Stored dataset items
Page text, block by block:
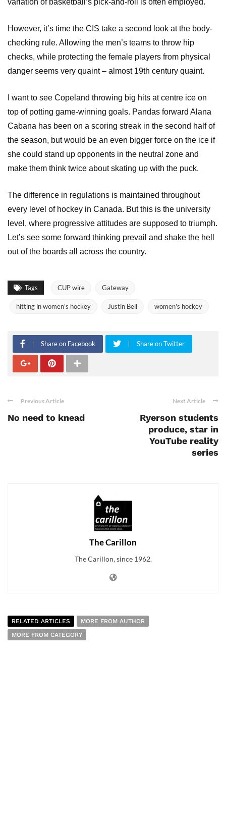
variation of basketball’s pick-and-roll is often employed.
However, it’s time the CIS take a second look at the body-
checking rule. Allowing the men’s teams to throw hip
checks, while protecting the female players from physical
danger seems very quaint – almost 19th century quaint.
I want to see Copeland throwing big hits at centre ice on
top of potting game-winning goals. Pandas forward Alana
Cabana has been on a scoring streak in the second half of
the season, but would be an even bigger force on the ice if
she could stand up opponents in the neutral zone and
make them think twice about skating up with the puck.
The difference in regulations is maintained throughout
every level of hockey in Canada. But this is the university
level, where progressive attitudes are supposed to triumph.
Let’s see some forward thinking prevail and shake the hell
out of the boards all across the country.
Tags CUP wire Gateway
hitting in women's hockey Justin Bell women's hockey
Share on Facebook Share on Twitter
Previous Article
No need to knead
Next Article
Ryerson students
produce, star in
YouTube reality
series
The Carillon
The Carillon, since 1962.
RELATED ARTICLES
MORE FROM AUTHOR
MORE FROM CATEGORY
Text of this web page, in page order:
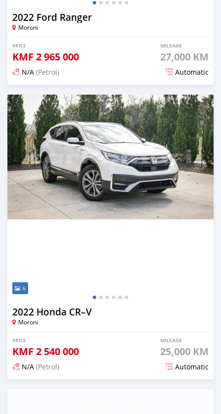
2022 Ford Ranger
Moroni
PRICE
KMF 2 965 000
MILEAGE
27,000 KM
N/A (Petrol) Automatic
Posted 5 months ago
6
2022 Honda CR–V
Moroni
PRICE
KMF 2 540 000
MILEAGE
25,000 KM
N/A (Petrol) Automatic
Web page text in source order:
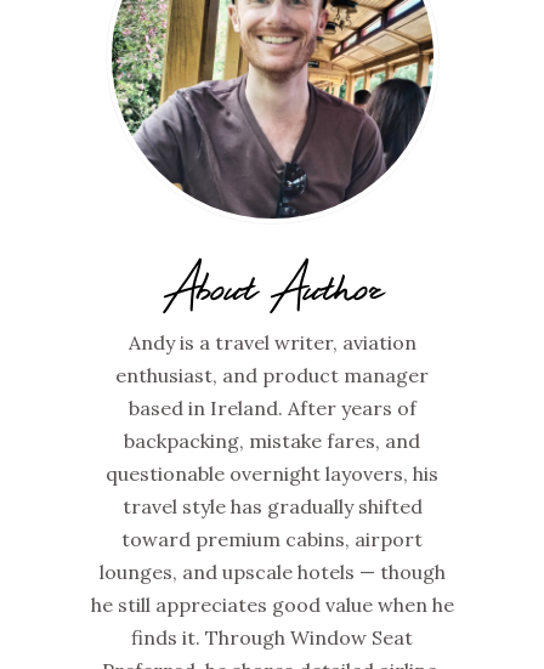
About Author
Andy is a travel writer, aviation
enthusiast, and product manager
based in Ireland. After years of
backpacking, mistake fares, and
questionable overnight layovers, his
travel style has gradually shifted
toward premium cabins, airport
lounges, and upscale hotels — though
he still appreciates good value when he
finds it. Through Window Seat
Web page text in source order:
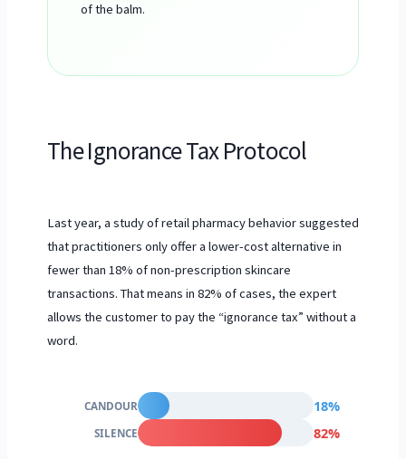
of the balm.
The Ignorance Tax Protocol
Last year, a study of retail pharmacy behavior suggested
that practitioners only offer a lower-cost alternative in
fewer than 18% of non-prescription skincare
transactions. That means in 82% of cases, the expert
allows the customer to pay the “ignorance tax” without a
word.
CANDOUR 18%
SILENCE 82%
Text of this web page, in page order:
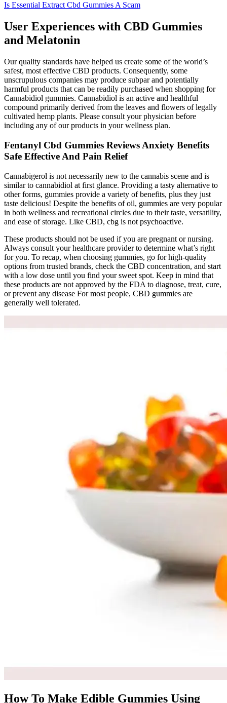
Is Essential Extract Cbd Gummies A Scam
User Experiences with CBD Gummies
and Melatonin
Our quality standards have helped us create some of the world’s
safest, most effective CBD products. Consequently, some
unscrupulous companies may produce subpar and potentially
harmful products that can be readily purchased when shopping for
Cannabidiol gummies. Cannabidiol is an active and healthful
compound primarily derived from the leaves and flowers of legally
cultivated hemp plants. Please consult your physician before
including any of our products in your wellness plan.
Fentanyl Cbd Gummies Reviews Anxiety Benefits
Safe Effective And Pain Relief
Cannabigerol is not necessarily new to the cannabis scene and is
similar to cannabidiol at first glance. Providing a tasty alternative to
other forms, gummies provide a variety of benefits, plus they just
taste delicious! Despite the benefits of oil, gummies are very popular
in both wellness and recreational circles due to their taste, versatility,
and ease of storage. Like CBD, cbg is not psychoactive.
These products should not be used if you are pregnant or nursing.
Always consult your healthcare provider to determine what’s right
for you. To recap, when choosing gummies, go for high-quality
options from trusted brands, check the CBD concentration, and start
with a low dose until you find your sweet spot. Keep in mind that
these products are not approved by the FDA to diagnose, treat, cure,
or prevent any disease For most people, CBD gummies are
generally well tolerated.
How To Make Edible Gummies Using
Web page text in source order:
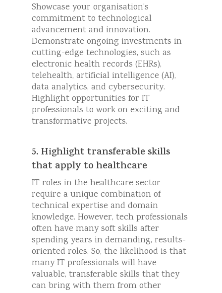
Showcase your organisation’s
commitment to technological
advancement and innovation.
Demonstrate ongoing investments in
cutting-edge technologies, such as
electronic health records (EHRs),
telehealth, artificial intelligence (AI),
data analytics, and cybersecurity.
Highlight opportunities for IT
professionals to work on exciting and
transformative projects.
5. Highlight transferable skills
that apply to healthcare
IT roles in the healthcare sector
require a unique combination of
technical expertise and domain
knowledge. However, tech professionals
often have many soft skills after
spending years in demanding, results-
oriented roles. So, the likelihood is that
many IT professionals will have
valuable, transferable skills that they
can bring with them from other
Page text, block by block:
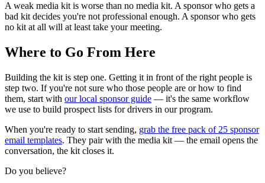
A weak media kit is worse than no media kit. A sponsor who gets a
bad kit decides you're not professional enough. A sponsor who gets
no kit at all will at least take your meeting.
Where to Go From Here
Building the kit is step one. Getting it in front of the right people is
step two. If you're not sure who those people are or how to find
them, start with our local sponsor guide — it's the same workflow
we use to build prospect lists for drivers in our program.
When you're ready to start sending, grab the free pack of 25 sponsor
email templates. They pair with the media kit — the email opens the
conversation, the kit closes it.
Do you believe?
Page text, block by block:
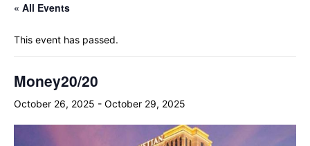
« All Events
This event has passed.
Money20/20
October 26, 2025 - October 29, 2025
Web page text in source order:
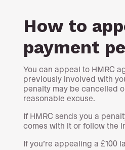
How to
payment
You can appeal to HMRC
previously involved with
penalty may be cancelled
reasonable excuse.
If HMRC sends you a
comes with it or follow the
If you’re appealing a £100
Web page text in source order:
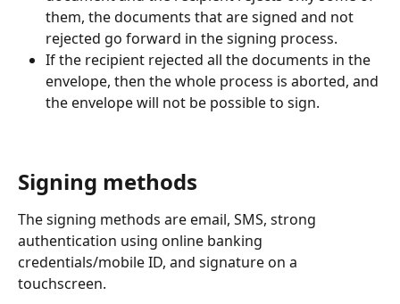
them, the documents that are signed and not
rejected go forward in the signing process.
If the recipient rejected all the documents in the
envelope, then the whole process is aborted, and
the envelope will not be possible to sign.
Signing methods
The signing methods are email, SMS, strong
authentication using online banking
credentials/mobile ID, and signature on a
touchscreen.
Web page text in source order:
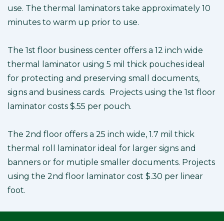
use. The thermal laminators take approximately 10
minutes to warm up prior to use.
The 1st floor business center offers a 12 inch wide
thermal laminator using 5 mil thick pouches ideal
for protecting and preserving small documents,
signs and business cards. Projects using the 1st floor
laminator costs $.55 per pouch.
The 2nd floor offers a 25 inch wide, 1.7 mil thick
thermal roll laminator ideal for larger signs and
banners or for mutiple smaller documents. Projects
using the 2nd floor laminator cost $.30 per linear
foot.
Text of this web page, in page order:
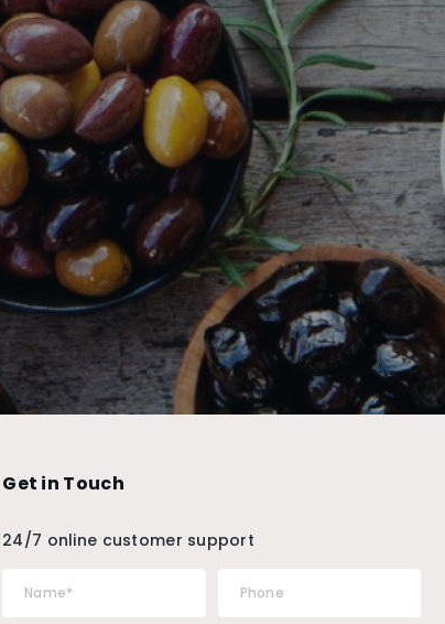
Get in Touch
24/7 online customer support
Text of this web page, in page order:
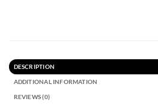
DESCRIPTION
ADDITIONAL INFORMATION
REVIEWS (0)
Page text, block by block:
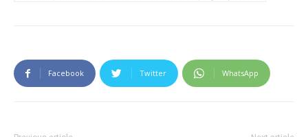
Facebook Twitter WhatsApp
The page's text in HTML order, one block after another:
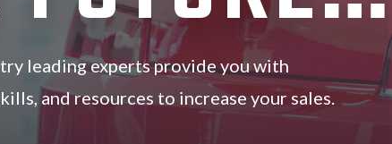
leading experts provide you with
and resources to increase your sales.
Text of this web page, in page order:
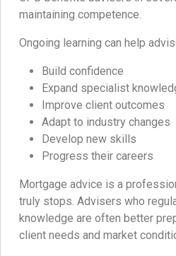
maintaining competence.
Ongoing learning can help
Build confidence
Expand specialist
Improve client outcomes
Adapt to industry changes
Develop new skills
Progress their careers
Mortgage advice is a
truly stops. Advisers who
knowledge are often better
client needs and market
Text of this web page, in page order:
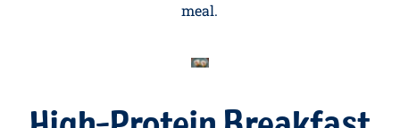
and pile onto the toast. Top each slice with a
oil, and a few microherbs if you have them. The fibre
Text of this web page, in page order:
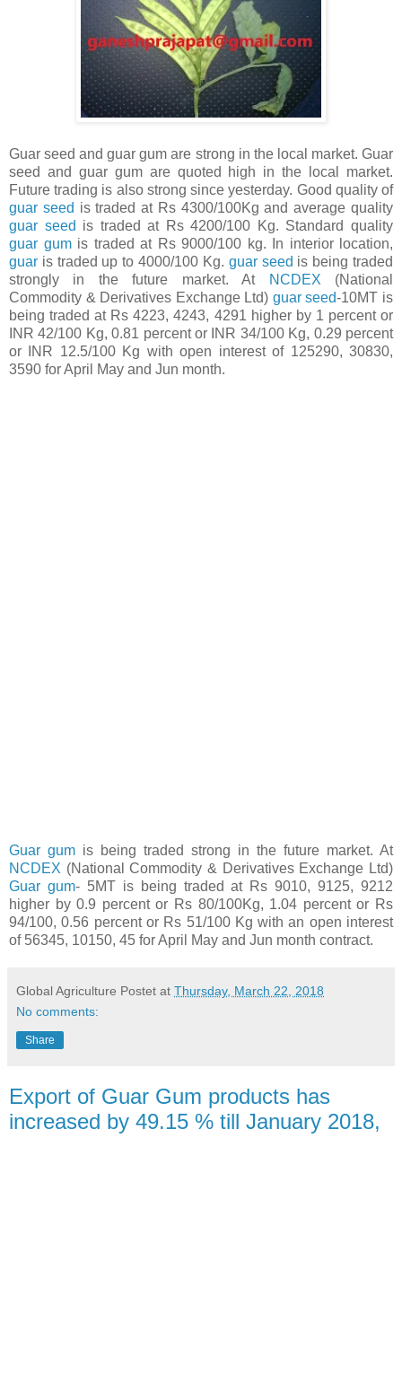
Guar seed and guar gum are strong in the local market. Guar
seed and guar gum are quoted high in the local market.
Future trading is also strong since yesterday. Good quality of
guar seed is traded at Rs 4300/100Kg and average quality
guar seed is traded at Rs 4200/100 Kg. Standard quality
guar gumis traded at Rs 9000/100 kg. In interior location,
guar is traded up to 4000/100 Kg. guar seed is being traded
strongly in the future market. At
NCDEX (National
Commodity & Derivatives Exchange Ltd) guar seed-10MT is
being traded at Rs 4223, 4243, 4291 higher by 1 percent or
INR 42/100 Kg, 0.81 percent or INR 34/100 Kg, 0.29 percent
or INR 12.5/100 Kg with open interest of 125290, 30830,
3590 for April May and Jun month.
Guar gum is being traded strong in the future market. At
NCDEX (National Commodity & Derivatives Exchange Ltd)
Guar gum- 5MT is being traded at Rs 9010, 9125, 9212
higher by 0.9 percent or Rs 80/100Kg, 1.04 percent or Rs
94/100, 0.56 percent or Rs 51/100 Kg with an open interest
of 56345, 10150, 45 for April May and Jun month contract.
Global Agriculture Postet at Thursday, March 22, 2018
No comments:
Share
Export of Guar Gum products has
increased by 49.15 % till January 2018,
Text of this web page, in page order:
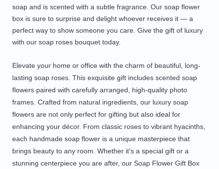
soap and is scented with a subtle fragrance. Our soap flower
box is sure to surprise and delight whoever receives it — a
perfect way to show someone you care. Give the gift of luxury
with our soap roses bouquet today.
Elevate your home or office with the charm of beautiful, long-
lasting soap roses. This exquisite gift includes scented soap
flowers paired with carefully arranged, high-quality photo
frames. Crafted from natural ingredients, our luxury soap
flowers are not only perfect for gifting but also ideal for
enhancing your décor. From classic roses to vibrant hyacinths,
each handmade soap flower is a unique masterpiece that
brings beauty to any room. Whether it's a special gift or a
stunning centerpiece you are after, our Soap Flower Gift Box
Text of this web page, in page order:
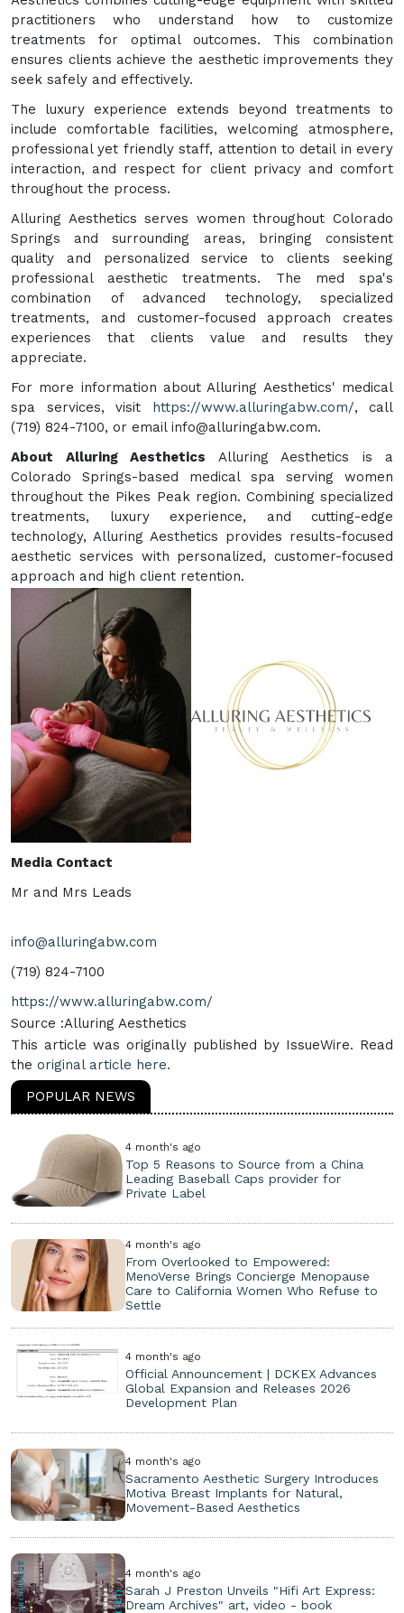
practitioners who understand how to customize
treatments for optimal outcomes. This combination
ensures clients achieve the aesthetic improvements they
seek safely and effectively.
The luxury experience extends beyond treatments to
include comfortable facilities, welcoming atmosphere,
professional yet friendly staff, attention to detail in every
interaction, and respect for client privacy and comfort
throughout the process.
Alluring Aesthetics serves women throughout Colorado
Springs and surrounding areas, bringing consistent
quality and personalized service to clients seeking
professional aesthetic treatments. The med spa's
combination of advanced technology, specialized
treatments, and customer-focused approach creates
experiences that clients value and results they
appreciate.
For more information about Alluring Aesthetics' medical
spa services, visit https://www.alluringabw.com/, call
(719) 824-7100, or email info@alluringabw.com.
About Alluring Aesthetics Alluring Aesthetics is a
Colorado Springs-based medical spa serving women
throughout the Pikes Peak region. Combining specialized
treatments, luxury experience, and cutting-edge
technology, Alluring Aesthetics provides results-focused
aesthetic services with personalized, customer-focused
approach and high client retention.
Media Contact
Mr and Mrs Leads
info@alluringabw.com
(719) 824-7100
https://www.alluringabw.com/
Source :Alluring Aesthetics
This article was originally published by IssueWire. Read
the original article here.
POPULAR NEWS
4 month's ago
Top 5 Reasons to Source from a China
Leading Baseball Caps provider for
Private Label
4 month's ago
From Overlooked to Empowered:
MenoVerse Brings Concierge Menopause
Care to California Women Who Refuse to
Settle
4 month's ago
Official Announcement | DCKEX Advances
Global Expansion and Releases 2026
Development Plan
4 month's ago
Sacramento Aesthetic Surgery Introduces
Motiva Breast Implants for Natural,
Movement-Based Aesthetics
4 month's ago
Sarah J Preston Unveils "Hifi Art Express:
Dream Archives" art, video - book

__TASK DESCRIPTION__. Go to the line above that has "similar to cannabidiol" and copy exactly from there down to the line that has "many IT professionals will have", both included. Leave the pictures out.

__RESULT__.
similar to cannabidiol at first glance. Providing a tasty alternative to
other forms, gummies provide a variety of benefits, plus they just
taste delicious! Despite the benefits of oil, gummies are very popular
in both wellness and recreational circles due to their taste, versatility,
and ease of storage. Like CBD, cbg is not psychoactive.
These products should not be used if you are pregnant or nursing.
Always consult your healthcare provider to determine what’s right
for you. To recap, when choosing gummies, go for high-quality
options from trusted brands, check the CBD concentration, and start
with a low dose until you find your sweet spot. Keep in mind that
these products are not approved by the FDA to diagnose, treat, cure,
or prevent any disease For most people, CBD gummies are
generally well tolerated.
How To Make Edible Gummies Using
Web page text in source order:
Showcase your organisation’s
commitment to technological
advancement and innovation.
Demonstrate ongoing investments in
cutting-edge technologies, such as
electronic health records (EHRs),
telehealth, artificial intelligence (AI),
data analytics, and cybersecurity.
Highlight opportunities for IT
professionals to work on exciting and
transformative projects.
5. Highlight transferable skills
that apply to healthcare
IT roles in the healthcare sector
require a unique combination of
technical expertise and domain
knowledge. However, tech professionals
often have many soft skills after
spending years in demanding, results-
oriented roles. So, the likelihood is that
many IT professionals will have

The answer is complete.